AVAILABLE RECORDS: Begin

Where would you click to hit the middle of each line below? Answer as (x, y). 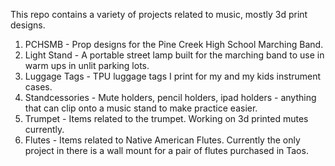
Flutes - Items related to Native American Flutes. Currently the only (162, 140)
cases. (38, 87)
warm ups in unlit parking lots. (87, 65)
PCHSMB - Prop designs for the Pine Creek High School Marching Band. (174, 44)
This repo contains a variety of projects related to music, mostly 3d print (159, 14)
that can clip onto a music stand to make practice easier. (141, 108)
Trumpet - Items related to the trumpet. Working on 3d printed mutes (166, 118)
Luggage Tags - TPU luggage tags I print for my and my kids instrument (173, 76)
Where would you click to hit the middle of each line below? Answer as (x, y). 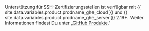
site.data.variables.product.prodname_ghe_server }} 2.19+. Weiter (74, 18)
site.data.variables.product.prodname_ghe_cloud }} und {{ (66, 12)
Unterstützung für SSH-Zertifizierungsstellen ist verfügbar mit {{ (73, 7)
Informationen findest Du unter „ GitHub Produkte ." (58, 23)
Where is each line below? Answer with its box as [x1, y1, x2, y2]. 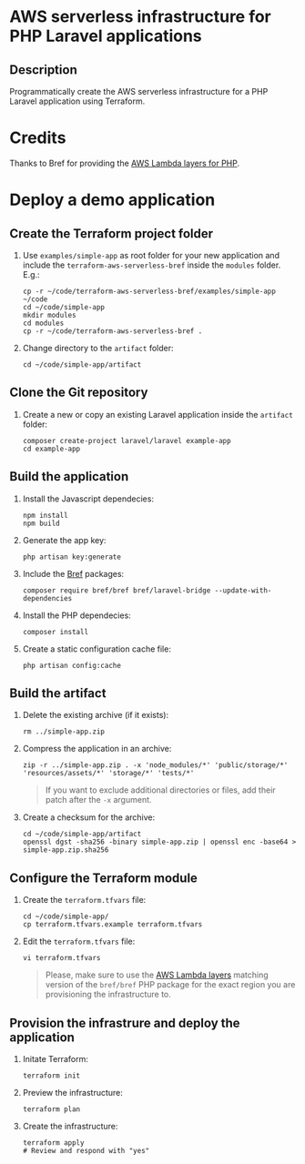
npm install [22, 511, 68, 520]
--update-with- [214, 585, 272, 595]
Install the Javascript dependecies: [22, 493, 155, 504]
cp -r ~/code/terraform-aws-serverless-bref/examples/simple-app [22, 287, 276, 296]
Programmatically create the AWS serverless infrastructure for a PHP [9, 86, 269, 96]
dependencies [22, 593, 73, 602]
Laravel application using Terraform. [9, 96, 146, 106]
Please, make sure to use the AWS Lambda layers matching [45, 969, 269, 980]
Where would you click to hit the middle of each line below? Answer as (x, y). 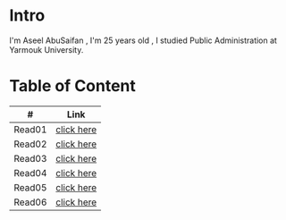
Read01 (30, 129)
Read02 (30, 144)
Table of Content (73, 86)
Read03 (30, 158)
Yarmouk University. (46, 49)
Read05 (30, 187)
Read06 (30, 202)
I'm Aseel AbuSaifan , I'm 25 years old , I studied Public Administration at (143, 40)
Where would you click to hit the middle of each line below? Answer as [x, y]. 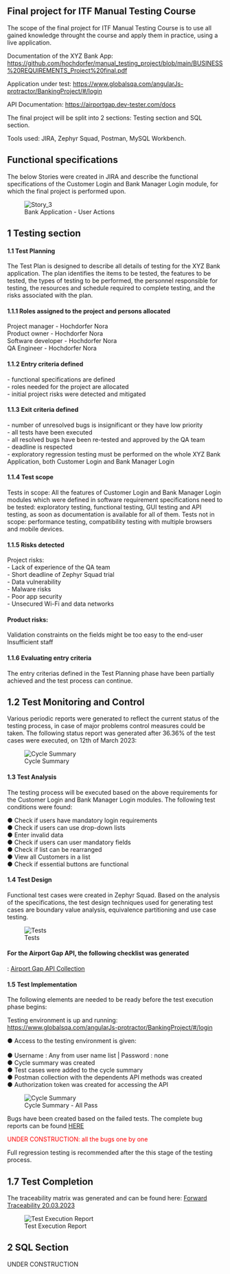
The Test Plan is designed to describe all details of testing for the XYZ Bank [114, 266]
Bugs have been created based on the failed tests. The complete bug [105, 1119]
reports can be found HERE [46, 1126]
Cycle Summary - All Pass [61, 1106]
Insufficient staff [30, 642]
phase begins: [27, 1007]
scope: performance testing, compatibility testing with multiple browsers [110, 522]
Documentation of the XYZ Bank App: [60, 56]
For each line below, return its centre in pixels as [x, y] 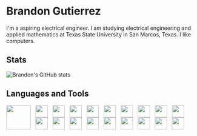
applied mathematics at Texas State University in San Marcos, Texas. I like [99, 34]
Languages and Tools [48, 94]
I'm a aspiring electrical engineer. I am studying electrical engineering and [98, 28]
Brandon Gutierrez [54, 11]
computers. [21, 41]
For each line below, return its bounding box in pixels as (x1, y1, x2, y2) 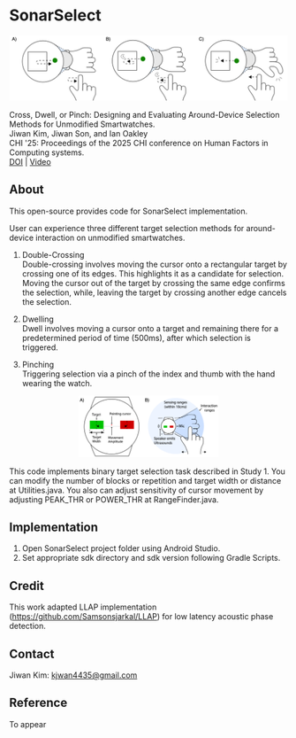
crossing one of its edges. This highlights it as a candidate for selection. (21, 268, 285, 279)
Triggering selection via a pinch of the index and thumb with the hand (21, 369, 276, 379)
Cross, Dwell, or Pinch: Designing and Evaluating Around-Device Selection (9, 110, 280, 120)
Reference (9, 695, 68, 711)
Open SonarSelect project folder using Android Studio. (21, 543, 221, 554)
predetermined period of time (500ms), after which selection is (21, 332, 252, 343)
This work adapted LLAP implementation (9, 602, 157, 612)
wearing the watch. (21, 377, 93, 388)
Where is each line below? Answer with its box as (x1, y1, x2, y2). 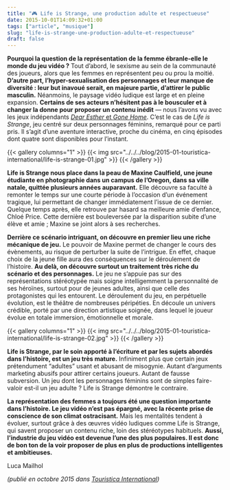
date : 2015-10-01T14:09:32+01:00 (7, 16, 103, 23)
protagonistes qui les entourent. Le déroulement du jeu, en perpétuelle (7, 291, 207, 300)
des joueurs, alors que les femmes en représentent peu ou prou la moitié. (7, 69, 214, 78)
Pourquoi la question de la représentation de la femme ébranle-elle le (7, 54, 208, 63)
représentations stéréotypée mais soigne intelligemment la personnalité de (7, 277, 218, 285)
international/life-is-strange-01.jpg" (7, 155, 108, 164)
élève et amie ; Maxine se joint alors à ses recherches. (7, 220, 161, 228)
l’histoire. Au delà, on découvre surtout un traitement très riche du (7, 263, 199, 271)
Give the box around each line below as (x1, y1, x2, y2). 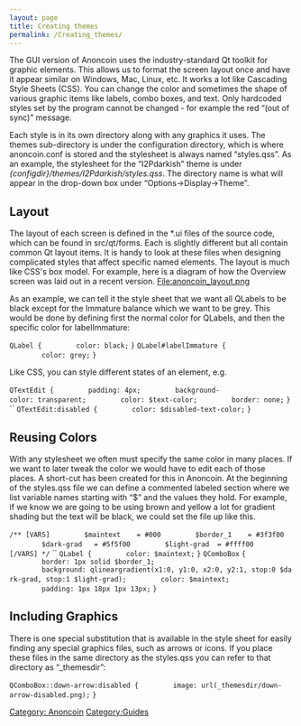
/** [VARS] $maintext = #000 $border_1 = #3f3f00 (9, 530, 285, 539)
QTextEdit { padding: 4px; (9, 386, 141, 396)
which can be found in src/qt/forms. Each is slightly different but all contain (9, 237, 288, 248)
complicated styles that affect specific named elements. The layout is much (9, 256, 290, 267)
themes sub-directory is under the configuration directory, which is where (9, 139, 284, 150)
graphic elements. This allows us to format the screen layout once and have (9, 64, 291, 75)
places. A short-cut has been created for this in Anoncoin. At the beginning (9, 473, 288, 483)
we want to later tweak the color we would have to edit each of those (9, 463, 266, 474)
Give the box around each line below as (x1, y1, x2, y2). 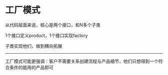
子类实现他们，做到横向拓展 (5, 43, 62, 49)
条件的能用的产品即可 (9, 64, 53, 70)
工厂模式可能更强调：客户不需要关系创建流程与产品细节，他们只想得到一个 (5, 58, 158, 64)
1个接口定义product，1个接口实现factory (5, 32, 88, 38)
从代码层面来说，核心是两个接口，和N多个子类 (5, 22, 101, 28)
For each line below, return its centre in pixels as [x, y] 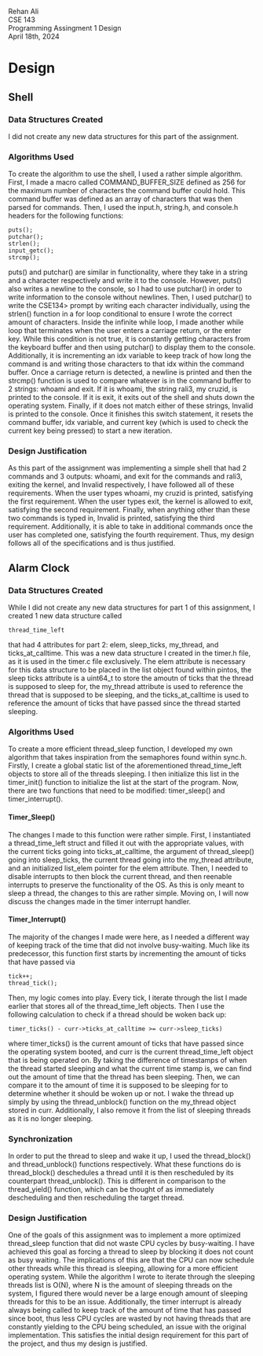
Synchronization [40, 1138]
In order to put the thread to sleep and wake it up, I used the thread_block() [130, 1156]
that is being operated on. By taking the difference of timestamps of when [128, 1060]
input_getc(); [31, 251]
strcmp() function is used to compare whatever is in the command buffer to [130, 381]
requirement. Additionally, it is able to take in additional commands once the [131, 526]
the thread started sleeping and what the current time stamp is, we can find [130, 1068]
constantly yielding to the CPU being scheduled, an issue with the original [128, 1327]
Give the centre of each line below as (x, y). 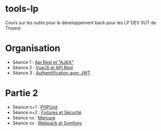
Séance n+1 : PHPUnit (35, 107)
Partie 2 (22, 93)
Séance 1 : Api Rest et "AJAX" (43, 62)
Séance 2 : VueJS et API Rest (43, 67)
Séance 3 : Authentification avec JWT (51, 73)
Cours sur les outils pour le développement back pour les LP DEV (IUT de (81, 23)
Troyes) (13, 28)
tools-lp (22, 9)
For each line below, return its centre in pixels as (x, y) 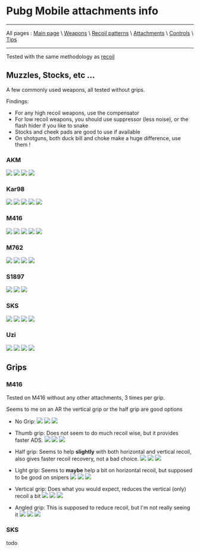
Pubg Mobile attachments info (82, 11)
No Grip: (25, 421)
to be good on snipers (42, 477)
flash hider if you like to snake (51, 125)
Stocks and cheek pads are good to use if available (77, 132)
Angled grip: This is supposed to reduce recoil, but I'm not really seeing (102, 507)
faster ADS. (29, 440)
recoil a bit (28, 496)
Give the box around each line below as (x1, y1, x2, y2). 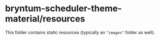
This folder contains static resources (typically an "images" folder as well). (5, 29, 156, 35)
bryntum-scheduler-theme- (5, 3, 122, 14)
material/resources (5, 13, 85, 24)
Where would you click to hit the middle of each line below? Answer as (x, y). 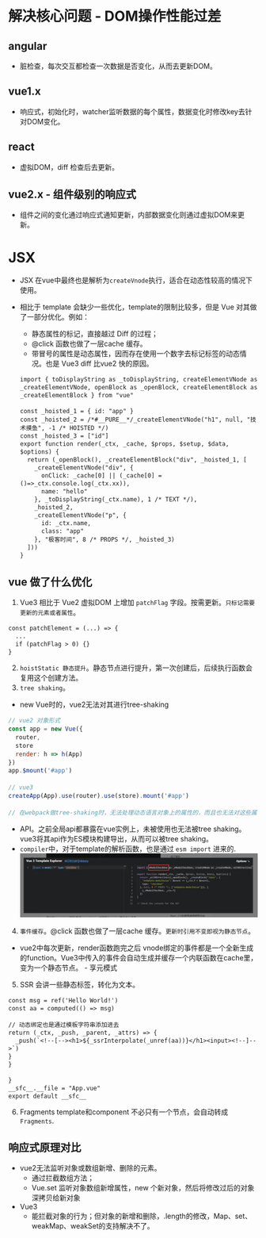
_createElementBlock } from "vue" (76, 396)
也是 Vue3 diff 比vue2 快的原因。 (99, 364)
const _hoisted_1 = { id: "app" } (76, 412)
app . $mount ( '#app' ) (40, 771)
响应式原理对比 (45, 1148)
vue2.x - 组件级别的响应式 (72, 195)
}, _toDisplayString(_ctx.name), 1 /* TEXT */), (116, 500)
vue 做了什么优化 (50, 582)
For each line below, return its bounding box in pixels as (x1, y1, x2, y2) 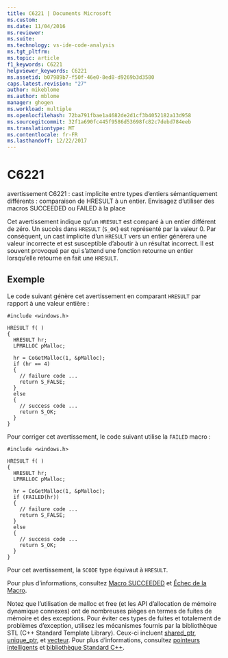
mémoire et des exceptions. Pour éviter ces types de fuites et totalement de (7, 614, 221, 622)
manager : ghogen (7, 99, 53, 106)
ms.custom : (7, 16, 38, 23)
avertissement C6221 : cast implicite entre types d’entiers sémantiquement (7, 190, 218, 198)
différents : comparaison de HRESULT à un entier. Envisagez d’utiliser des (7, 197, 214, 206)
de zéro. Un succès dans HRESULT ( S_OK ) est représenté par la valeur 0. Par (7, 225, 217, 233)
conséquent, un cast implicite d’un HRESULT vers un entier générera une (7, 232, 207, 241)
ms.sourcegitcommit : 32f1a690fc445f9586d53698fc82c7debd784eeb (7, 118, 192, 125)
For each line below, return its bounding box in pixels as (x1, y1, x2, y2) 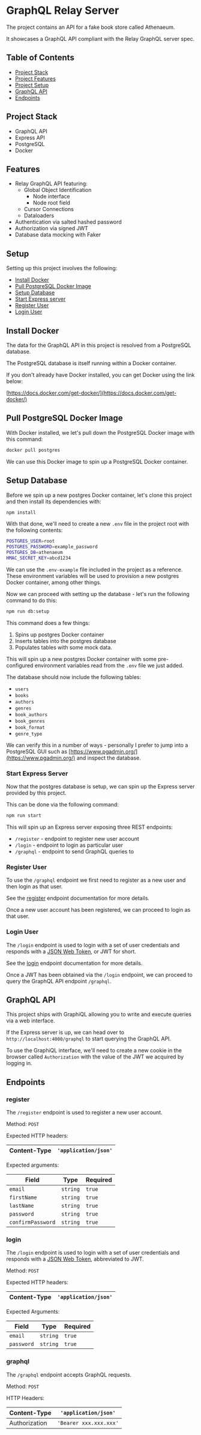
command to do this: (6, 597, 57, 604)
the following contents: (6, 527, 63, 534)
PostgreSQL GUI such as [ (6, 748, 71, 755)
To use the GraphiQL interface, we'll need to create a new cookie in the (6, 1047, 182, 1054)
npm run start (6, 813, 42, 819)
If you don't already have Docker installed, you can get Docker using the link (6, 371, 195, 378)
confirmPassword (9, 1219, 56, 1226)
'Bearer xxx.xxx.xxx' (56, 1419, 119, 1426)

AVAILABLE RECORDS: End

• [TASK DIRECTIONS] Give back the exact lines above, running from the one that has "Please, make sure" through the one that has "phase begins: [27, 1007]", with nothing added and no pictures.

• [SOLUTION]
Please, make sure to use the AWS Lambda layers matching [45, 969, 269, 980]
Where would you click to hit the middle of each line below? Answer as (x, y). 
Read01 (30, 129)
Read02 (30, 144)
Table of Content (73, 86)
Read03 (30, 158)
Yarmouk University. (46, 49)
Read05 (30, 187)
Read06 (30, 202)
I'm Aseel AbuSaifan , I'm 25 years old , I studied Public Administration at (143, 40)
Where would you click to hit the middle of each line below? Answer as [x, y]. 
The Test Plan is designed to describe all details of testing for the XYZ Bank [114, 266]
Bugs have been created based on the failed tests. The complete bug [105, 1119]
reports can be found HERE [46, 1126]
Cycle Summary - All Pass [61, 1106]
Insufficient staff [30, 642]
phase begins: [27, 1007]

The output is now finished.